=== What is expected ===
Take the material below and output exactly the run of lines from the one containing "Text of this" down to the one containing "Web page text", with both included.

=== Available data ===
━━━━━━━━━━
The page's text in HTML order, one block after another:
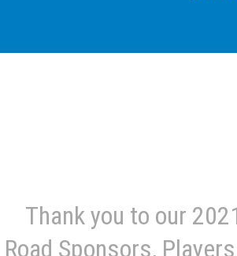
━━━━━━━━━━
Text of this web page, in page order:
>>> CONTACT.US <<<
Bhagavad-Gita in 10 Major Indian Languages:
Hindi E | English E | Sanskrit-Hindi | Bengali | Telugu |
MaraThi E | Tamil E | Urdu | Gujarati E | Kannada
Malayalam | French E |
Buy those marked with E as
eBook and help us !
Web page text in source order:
━━━━━━━━━━
=== Answer to the exercise ===
Text of this web page, in page order:
>>> CONTACT.US <<<
Bhagavad-Gita in 10 Major Indian Languages:
Hindi E | English E | Sanskrit-Hindi | Bengali | Telugu |
MaraThi E | Tamil E | Urdu | Gujarati E | Kannada
Malayalam | French E |
Buy those marked with E as
eBook and help us !
Web page text in source order:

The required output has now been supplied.